● RECORDS PROVIDED
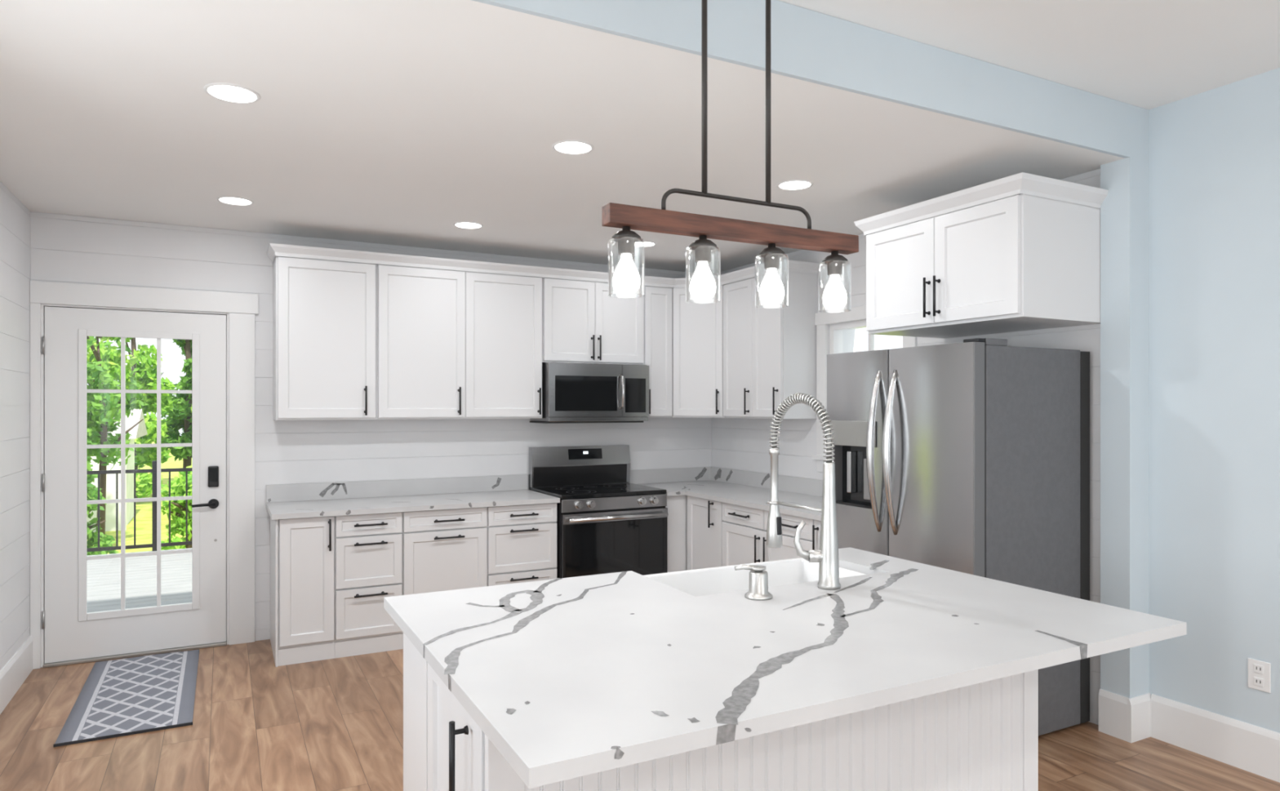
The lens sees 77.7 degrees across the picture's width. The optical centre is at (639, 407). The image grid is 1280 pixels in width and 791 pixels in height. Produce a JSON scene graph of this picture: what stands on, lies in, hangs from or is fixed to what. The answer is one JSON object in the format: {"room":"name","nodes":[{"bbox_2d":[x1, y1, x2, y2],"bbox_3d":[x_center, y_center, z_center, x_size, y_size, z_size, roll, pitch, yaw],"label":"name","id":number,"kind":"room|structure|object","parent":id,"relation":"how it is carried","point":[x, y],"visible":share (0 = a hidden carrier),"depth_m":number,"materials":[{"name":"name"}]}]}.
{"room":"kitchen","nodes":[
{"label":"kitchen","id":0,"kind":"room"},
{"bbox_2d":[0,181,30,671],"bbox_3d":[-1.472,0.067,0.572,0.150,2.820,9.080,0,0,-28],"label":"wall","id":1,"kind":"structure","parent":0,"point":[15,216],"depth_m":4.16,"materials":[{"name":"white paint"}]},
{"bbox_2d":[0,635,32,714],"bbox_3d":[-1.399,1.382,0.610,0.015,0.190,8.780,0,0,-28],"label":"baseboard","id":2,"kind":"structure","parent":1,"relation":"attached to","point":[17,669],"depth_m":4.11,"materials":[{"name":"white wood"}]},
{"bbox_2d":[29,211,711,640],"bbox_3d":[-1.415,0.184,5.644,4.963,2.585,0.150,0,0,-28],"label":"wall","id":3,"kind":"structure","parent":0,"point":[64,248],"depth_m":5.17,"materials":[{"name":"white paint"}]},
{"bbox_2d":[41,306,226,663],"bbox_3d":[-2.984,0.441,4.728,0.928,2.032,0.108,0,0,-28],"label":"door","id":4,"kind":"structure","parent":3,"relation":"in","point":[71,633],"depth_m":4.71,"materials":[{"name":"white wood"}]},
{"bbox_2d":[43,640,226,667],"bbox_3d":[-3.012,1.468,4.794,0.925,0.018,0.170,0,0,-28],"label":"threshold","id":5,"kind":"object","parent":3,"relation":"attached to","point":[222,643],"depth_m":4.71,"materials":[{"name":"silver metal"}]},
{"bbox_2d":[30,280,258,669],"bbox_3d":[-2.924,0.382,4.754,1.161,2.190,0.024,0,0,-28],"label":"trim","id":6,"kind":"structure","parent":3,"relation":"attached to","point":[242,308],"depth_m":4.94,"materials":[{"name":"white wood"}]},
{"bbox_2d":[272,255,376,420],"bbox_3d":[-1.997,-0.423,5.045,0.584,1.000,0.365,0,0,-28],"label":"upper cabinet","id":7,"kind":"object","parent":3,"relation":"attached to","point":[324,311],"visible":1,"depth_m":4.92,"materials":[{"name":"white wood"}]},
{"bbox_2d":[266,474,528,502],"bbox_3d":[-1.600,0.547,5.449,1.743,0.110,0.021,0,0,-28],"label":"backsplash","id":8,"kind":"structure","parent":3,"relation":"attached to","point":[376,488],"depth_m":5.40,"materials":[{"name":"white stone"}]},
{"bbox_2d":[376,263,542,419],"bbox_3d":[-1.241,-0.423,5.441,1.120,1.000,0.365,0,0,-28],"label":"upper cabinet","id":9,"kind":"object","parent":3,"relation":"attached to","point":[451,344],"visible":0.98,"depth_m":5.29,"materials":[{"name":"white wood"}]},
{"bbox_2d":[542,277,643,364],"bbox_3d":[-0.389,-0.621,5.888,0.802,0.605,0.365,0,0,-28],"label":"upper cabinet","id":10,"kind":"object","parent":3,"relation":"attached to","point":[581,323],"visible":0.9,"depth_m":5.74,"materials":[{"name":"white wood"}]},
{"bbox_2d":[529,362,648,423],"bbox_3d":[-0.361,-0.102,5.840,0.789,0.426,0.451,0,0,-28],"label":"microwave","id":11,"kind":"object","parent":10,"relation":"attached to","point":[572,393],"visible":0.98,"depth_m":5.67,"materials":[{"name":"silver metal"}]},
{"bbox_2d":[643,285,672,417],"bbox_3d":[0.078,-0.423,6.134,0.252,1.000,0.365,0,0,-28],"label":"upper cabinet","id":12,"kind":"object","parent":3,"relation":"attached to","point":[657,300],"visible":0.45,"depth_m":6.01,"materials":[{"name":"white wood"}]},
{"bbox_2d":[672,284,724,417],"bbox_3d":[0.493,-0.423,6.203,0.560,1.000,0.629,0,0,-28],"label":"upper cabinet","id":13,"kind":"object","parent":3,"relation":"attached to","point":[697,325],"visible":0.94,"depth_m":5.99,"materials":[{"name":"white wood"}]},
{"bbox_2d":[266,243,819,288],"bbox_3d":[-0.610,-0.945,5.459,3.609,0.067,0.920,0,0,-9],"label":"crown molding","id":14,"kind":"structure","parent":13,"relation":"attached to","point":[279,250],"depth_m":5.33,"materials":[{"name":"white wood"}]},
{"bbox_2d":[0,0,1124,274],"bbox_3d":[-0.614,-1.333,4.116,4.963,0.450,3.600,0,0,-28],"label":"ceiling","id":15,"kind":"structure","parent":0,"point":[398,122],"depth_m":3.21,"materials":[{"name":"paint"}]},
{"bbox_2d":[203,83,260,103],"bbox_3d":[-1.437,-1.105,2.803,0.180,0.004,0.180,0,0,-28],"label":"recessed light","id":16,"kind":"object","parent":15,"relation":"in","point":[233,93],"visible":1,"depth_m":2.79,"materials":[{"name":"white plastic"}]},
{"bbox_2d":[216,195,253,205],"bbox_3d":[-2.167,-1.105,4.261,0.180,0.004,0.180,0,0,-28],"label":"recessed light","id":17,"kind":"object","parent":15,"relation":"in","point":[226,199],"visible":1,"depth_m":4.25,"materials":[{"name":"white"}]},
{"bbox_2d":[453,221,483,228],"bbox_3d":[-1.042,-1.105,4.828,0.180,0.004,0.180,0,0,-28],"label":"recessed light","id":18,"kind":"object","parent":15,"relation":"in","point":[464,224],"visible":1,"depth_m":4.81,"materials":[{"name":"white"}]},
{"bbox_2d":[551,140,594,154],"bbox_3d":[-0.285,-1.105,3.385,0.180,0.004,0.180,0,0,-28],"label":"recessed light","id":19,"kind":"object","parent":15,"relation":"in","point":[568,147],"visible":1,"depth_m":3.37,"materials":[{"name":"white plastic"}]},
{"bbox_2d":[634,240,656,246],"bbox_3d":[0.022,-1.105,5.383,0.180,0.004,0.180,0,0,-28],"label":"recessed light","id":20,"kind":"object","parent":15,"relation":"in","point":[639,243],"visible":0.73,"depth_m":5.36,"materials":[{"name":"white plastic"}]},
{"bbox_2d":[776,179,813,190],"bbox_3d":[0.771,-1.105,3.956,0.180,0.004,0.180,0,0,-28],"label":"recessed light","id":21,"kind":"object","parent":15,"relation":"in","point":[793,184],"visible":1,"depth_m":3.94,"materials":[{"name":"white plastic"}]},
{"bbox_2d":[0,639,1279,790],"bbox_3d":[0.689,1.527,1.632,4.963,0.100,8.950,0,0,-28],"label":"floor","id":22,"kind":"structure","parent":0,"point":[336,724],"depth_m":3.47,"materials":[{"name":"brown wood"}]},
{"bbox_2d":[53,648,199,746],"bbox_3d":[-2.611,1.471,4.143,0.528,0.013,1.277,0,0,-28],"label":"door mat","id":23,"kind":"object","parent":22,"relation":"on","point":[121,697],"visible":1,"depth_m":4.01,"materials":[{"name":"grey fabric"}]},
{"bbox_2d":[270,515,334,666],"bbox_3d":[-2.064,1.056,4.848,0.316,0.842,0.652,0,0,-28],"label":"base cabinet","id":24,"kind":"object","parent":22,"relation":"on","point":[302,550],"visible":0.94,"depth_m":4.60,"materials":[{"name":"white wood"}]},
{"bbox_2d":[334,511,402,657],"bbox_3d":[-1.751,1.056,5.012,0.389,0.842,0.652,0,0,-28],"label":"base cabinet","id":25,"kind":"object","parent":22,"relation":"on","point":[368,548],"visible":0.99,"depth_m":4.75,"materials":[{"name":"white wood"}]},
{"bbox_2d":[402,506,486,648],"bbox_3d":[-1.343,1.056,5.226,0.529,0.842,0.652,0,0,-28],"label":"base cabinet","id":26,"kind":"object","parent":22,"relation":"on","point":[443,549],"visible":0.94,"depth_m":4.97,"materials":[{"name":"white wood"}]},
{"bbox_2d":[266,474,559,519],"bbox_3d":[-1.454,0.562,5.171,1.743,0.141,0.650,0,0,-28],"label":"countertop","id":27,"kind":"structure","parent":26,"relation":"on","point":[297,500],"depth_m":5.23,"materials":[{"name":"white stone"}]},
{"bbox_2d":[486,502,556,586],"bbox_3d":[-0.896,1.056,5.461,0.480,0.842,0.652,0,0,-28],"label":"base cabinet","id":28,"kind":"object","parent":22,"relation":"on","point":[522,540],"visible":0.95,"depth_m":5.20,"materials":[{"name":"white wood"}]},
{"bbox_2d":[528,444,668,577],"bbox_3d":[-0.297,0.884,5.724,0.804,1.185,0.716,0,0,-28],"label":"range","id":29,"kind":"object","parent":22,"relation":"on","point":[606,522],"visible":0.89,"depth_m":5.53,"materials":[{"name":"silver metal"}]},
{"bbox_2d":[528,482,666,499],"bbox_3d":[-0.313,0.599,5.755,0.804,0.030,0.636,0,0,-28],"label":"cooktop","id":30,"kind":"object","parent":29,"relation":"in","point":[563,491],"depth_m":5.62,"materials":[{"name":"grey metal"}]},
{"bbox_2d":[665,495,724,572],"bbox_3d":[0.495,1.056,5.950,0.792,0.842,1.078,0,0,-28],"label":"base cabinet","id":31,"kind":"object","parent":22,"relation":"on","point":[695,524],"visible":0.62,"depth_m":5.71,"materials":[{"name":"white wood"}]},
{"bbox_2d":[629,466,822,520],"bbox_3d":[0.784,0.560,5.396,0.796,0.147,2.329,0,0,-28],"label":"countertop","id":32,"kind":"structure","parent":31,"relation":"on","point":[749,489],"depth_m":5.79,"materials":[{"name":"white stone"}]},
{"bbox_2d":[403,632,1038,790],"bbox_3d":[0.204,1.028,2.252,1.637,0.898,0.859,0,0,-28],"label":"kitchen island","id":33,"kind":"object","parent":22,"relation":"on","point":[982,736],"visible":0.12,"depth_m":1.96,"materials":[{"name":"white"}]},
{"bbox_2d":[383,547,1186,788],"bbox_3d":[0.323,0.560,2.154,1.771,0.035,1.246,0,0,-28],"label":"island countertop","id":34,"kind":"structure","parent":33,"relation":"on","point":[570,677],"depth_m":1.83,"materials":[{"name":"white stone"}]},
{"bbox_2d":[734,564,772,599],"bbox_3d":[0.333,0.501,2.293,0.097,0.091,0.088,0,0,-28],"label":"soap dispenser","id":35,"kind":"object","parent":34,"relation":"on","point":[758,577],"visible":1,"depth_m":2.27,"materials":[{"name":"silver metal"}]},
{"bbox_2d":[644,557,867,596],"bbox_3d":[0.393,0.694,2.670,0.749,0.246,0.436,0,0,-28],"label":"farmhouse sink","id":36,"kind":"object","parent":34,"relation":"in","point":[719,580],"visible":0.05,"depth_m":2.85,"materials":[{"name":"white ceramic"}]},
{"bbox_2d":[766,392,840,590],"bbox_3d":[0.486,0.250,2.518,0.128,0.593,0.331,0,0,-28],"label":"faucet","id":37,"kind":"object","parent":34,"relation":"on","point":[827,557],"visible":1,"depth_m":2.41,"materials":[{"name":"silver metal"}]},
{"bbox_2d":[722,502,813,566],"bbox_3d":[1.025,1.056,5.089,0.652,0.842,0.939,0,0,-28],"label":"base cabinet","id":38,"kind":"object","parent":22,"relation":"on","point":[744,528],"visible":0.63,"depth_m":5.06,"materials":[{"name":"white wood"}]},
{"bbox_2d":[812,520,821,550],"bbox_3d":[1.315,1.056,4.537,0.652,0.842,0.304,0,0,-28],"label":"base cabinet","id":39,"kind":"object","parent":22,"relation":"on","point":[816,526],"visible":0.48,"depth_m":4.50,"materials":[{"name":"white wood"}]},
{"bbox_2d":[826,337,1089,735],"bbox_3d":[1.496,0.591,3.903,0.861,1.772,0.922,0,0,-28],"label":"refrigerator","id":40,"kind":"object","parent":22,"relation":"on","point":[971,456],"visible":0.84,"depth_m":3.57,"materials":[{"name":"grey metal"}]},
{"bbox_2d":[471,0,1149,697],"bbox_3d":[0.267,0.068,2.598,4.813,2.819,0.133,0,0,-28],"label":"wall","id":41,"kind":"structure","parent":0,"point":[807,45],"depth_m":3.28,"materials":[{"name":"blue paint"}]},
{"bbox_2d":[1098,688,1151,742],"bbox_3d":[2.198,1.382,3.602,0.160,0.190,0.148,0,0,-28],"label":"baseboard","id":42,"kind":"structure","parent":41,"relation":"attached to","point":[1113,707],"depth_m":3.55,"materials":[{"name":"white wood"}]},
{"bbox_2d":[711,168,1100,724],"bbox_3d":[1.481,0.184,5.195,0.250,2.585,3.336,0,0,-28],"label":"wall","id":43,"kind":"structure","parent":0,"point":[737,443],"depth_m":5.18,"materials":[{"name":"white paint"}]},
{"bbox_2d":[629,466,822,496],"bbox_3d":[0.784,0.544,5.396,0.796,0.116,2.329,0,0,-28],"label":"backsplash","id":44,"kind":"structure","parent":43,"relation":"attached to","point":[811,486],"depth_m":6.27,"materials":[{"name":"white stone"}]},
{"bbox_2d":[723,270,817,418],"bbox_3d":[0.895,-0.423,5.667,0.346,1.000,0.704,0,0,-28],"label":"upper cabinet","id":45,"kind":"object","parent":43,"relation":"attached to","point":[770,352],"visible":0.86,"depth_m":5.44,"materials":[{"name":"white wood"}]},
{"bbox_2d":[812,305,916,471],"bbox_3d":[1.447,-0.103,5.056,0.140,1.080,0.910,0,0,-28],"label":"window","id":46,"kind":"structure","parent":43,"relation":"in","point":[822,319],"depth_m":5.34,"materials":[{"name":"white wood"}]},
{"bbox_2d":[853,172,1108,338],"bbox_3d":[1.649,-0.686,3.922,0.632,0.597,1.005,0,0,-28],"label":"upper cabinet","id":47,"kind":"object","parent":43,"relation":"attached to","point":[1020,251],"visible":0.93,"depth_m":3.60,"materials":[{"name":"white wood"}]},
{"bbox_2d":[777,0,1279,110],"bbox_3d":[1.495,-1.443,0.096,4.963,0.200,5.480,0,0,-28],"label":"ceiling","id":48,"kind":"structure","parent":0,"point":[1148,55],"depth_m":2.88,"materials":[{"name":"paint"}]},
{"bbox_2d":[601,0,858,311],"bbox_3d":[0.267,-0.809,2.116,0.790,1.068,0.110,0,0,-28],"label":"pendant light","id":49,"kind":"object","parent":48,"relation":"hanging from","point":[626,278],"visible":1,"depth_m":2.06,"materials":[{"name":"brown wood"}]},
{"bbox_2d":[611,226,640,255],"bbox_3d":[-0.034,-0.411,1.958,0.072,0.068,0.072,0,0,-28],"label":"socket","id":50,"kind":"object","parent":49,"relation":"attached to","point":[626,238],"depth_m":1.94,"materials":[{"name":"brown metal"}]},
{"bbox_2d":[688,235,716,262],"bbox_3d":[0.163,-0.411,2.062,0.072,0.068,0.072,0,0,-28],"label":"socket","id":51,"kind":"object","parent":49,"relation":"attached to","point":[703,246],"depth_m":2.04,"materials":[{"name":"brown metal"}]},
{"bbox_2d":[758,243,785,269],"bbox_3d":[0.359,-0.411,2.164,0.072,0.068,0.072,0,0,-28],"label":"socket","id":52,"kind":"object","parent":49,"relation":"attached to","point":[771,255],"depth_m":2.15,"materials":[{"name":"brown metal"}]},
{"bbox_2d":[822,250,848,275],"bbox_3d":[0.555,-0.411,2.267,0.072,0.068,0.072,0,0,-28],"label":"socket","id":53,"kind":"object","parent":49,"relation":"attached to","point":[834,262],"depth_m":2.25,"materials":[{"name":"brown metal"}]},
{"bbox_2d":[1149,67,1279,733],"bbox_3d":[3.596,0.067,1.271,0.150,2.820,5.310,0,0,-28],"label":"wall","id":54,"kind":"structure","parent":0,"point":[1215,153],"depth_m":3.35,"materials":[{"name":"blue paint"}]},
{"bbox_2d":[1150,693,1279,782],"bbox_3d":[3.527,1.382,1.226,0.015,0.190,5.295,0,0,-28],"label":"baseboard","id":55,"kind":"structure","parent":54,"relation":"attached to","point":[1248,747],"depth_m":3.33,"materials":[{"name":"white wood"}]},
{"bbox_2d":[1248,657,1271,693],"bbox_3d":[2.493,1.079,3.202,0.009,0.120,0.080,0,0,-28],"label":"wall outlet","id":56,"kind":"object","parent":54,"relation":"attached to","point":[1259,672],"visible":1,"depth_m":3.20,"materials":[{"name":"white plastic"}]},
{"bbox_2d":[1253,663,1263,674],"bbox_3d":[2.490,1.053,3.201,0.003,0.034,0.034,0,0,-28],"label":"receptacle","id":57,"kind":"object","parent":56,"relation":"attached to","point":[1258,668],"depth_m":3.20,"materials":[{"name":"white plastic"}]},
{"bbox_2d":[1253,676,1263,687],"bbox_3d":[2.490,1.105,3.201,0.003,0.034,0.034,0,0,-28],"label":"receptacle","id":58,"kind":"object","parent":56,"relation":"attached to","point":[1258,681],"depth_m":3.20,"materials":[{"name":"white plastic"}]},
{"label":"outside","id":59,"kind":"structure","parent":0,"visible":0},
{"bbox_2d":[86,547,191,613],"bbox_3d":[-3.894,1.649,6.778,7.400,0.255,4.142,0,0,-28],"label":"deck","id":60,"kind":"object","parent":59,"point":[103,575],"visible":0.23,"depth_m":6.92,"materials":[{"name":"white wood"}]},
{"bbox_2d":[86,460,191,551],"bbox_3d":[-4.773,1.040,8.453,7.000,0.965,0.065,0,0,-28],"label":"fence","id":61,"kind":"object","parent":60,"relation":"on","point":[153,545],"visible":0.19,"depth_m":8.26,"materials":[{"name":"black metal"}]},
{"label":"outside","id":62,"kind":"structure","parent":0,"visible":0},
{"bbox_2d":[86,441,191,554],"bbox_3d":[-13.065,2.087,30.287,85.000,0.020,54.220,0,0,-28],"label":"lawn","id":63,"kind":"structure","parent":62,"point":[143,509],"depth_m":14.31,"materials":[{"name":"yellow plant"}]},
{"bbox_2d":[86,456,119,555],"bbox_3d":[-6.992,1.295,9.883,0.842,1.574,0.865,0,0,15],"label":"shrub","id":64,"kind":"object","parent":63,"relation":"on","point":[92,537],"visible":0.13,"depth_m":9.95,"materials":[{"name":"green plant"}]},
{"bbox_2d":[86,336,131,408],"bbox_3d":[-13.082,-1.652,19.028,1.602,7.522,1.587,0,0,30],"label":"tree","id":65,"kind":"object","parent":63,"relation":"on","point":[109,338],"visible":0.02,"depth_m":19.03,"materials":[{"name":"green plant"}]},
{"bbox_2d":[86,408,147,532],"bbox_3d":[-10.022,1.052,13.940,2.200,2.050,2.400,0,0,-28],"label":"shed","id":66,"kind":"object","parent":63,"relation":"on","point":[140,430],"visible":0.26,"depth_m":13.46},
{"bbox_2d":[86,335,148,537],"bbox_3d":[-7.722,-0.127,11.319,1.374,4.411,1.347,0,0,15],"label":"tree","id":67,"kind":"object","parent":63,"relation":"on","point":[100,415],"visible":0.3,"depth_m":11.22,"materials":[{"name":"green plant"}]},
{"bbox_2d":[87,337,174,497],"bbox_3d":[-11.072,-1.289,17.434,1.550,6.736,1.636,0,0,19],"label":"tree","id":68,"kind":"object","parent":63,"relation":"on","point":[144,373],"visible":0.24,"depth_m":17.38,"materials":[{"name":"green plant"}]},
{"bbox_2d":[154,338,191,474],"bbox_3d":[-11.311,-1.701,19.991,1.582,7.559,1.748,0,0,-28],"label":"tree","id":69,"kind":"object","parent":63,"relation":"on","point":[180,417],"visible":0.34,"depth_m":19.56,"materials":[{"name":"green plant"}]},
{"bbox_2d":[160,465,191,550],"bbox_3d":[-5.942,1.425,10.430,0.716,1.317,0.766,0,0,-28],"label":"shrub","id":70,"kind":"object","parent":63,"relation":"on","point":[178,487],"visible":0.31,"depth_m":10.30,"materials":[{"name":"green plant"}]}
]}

● TASK STATEMENT
Reproduce every line from the listing above that holds the word "socket".

● EXERCISE ANSWER
{"bbox_2d":[611,226,640,255],"bbox_3d":[-0.034,-0.411,1.958,0.072,0.068,0.072,0,0,-28],"label":"socket","id":50,"kind":"object","parent":49,"relation":"attached to","point":[626,238],"depth_m":1.94,"materials":[{"name":"brown metal"}]},
{"bbox_2d":[688,235,716,262],"bbox_3d":[0.163,-0.411,2.062,0.072,0.068,0.072,0,0,-28],"label":"socket","id":51,"kind":"object","parent":49,"relation":"attached to","point":[703,246],"depth_m":2.04,"materials":[{"name":"brown metal"}]},
{"bbox_2d":[758,243,785,269],"bbox_3d":[0.359,-0.411,2.164,0.072,0.068,0.072,0,0,-28],"label":"socket","id":52,"kind":"object","parent":49,"relation":"attached to","point":[771,255],"depth_m":2.15,"materials":[{"name":"brown metal"}]},
{"bbox_2d":[822,250,848,275],"bbox_3d":[0.555,-0.411,2.267,0.072,0.068,0.072,0,0,-28],"label":"socket","id":53,"kind":"object","parent":49,"relation":"attached to","point":[834,262],"depth_m":2.25,"materials":[{"name":"brown metal"}]},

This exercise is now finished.